As musical entertainment, Bad Bunny’s performance was thrilling, sexy, fun—all the things. But I’m writing about it because of its political importance. It’s only hitting me this morning that it was the first national moment of cultural pushback against the fascism of the Trump administration. Trump’s name was never mentioned; the word “ICE” was nowhere to be found. Instead, Bad Bunny delivered two simple messages: Together, we are America and The only thing more powerful than hate is love. Unity and love—two sentiments that might seem anodyne in normal contexts—were unmistakably intended as indictments of the division and cruelty sown by the fascists currently in charge of the USA.
Can I pivot from Bad Bunny to the philosopher Richard Rorty? Let me try. The opening paragraph of Rorty’s book Achieving Our Country contains a syllogism that’s haunted me for years:
“National pride is to countries what self-respect is to individuals, a necessary condition for self-improvement… Emotional involvement with one’s country—feelings of intense shame or of glowing pride aroused by various parts of its history, and by various present-day national policies—is necessary if political deliberation is to be imaginative and productive. Such deliberation will probably not occur unless pride outweighs shame.”
It’s been a rough year to take pride in America. This is no secret: I am firmly placed on “the Left” of the American political spectrum, and in many ways, I think the existential struggle for leftists like myself is to be self-aware of the many, many historical horrors that have been—or continue to be—perpetrated within one’s country, and to feel moved to remedy them. Building this consciousness, however, takes its toll. Having knowledge of injustice, and bearing witness to its ongoing manifestation, can be radically dispiriting. (That was the theme of the essay I wrote Saturday.)
But yesterday, for 15 glorious minutes wedged between my Seahawks manhandling the Patriots, I felt national pride. I feel it still this morning. Bad Bunny represents the best of the American ideal: youthful, cross-cultural, playful—again, promoting unity above division, and love rather than hate. A nation of the Indigenous and the immigrant, where human decency and self-creation can flourish. Together, We are America, with an emphasis on WE.
(And the MAGA counterprogramming to this is a flabby Kid Rock singing about the glories of statutory rape? Get the fuck out of here.)
I believe the next 12 months in America will be our most consequential since 1860, when the election of Lincoln led to our first civil war. As much as is humanly possible, I’ve tried to steel myself for the horrors to come—the murders in Minneapolis were mere prelude. The central question is whether we will have free and fair elections, whether the democratic process that we have (imperfectly) relied upon for 250 years will endure or collapse. The last year was rough; this year will be rougher.
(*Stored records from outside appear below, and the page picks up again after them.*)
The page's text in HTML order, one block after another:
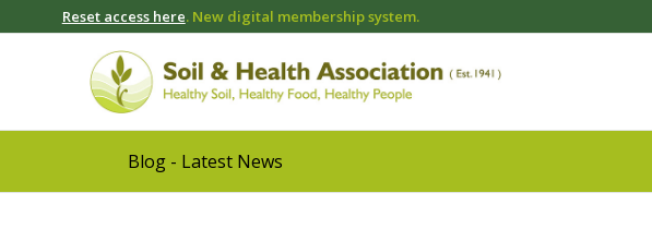
Reset access here. New digital membership system.
Blog - Latest News
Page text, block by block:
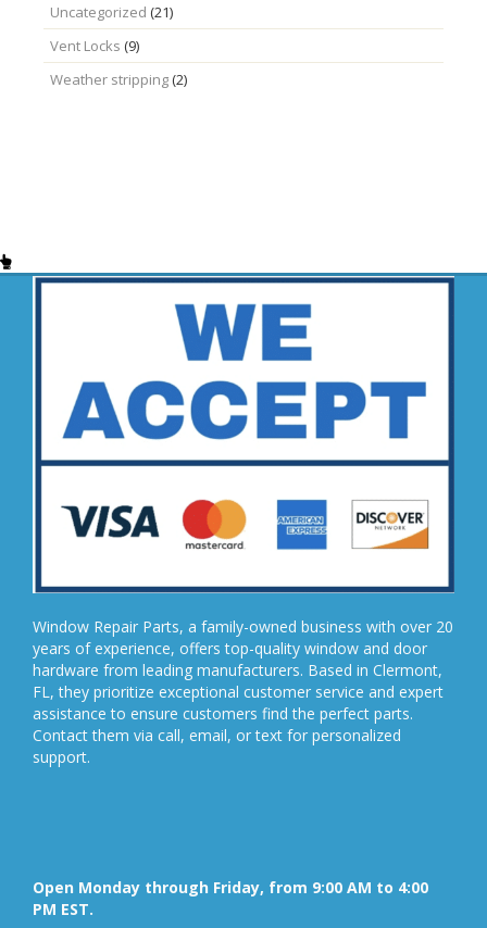
Uncategorized (21)
Vent Locks (9)
Weather stripping(2)
Window Repair Parts, a family-owned business with over 20
years of experience, offers top-quality window and door
hardware from leading manufacturers. Based in Clermont,
FL, they prioritize exceptional customer service and expert
assistance to ensure customers find the perfect parts.
Contact them via call, email, or text for personalized
support.
Open Monday through Friday, from 9:00 AM to 4:00
PM EST.
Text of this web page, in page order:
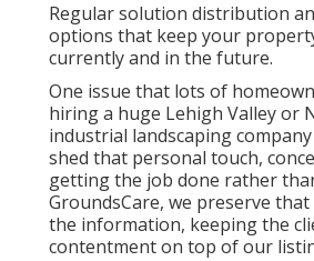
Regular solution distribution
options that keep your
currently and in the future.
One issue that lots of
hiring a huge Lehigh Valley or
industrial landscaping
shed that personal touch,
getting the job done rather
GroundsCare, we preserve
the information, keeping the
contentment on top of our
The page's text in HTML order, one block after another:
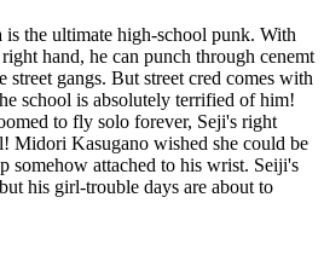
the ultimate high-school punk. With
hand, he can punch through cenemt
street gangs. But street cred comes with
school is absolutely terrified of him!
to fly solo forever, Seji's right
Midori Kasugano wished she could be
somehow attached to his wrist. Seiji's
his girl-trouble days are about to
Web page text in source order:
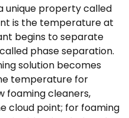
unique property called
is the temperature at
begins to separate
phase separation.
solution becomes
temperature for
foaming cleaners,
cloud point; for foaming
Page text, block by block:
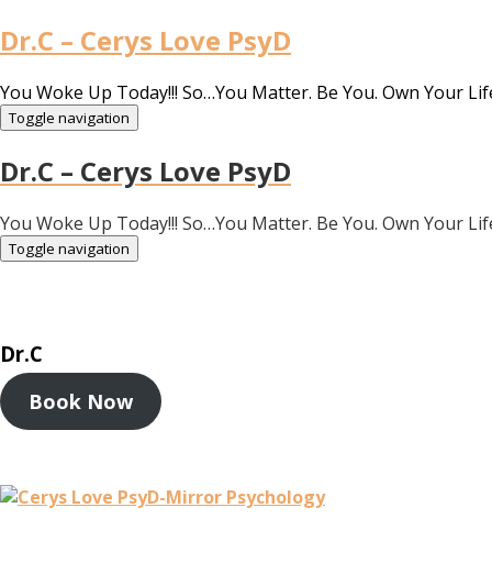
Dr.C – Cerys Love PsyD
You Woke Up Today!!! So…You Matter. Be You. Own Your
Toggle navigation
Dr.C – Cerys Love PsyD
You Woke Up Today!!! So…You Matter. Be You. Own Your
Toggle navigation
Dr.C
Book Now
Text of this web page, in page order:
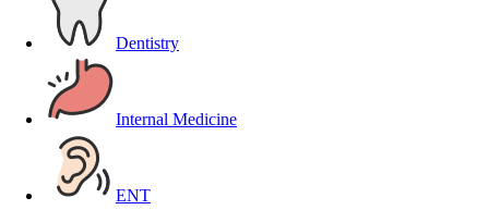
Dentistry
Internal Medicine
ENT

But I love America, and I am proud to be an American. However improbably, Bad Bunny has reminded me that, in the end, we will triumph over the fascist bastards—so long as we fight for the best of American ideals. So long as we fight to achieve our country. Which means I’m chucking that depressing essay I wrote on Saturday into the digital trash can and getting back to work.
Next week: in defense of stochastic parrots!





Now onwards towards baseball season! Go Mariners!
I just watched the halftime show this morning and loved it! I lived in Latin America for years (Ecuador, Argentina, and later Brazil). I also used to teach Spanish and Latin American literature and I have a bilingual Latina daugther (her dad is Colombian)
When I was teaching intro Spanish classes, one of the first things I'd teach my students was that "America" means the entire continent-- north and south. If I were still teaching, I'd probably show students a clip of Bad Bunny naming the countries of America.